YOUR ASSIGNMENT:
Everything from the line containing "WebAssembly, but this" through the line containing "differ by a" should be repeated exactly, and nothing else from the data.

SOURCE MATERIAL:

=== Section Start ===

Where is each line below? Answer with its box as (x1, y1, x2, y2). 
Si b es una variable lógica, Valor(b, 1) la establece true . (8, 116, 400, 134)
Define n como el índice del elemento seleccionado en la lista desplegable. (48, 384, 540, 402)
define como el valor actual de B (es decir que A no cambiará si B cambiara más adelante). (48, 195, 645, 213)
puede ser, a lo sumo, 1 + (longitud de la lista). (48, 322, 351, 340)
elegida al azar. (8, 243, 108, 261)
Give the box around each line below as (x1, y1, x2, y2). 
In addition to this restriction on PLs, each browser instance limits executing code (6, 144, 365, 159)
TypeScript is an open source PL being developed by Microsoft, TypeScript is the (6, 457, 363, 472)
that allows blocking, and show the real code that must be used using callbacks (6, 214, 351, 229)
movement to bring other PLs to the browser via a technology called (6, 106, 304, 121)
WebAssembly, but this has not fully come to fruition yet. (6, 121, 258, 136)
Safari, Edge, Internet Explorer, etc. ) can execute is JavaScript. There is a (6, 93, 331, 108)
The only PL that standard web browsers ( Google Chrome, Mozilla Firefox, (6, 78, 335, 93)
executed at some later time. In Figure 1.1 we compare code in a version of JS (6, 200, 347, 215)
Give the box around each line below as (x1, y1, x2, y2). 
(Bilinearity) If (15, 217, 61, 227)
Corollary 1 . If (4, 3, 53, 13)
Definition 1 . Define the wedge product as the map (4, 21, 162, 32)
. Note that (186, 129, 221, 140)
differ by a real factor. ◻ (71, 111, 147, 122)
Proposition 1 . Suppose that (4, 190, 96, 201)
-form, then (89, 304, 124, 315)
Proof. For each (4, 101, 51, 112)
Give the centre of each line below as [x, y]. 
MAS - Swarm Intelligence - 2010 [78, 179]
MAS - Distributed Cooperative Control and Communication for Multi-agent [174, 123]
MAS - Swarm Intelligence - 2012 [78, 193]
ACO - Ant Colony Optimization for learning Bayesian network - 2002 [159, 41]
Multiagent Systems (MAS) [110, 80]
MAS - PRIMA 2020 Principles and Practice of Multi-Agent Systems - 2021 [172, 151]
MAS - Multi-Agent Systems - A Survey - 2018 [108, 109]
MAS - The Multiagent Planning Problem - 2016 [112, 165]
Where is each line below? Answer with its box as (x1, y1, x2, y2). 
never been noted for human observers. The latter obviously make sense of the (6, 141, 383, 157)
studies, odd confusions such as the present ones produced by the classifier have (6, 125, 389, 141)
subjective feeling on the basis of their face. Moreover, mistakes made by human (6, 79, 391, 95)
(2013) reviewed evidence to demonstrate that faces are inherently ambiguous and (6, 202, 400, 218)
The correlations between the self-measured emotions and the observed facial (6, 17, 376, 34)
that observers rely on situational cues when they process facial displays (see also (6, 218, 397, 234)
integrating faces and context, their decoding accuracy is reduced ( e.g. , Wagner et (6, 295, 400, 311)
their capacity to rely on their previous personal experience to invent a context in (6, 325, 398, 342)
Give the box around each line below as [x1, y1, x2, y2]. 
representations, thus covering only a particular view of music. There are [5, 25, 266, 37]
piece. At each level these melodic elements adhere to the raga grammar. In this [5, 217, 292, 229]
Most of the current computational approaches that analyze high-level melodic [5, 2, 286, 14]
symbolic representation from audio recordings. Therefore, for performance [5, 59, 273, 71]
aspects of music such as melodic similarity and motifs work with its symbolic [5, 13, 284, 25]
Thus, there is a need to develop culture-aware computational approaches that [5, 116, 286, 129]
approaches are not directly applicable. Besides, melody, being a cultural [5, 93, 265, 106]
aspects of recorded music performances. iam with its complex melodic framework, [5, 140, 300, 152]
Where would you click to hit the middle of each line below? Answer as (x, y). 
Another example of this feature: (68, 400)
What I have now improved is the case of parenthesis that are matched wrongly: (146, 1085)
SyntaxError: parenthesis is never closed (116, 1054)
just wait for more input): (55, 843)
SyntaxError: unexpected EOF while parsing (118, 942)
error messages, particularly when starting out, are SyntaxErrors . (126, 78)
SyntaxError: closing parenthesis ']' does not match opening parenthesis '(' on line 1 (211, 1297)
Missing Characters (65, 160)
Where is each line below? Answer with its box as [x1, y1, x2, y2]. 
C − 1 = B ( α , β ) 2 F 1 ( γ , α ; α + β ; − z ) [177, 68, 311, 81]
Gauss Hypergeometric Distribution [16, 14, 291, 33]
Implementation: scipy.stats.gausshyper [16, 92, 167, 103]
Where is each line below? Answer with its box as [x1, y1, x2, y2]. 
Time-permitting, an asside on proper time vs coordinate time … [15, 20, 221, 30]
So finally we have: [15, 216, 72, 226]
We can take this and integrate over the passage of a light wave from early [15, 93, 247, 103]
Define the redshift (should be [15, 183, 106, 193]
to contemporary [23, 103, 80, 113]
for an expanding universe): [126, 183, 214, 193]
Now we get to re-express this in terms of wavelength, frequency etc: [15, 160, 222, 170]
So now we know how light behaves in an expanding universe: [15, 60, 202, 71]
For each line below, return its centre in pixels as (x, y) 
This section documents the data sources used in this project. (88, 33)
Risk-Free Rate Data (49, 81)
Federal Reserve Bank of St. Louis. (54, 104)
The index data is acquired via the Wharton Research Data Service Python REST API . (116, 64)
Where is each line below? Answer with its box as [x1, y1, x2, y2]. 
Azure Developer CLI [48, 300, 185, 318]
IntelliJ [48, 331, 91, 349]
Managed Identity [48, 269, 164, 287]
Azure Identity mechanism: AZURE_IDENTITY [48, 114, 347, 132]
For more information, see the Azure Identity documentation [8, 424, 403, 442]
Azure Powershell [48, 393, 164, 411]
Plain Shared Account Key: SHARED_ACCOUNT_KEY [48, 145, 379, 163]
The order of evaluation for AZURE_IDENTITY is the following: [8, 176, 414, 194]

=== Section End ===

WRITTEN ANSWER:
WebAssembly, but this has not fully come to fruition yet. (6, 121, 258, 136)
Safari, Edge, Internet Explorer, etc. ) can execute is JavaScript. There is a (6, 93, 331, 108)
The only PL that standard web browsers ( Google Chrome, Mozilla Firefox, (6, 78, 335, 93)
executed at some later time. In Figure 1.1 we compare code in a version of JS (6, 200, 347, 215)
Give the box around each line below as (x1, y1, x2, y2). 
(Bilinearity) If (15, 217, 61, 227)
Corollary 1 . If (4, 3, 53, 13)
Definition 1 . Define the wedge product as the map (4, 21, 162, 32)
. Note that (186, 129, 221, 140)
differ by a real factor. ◻ (71, 111, 147, 122)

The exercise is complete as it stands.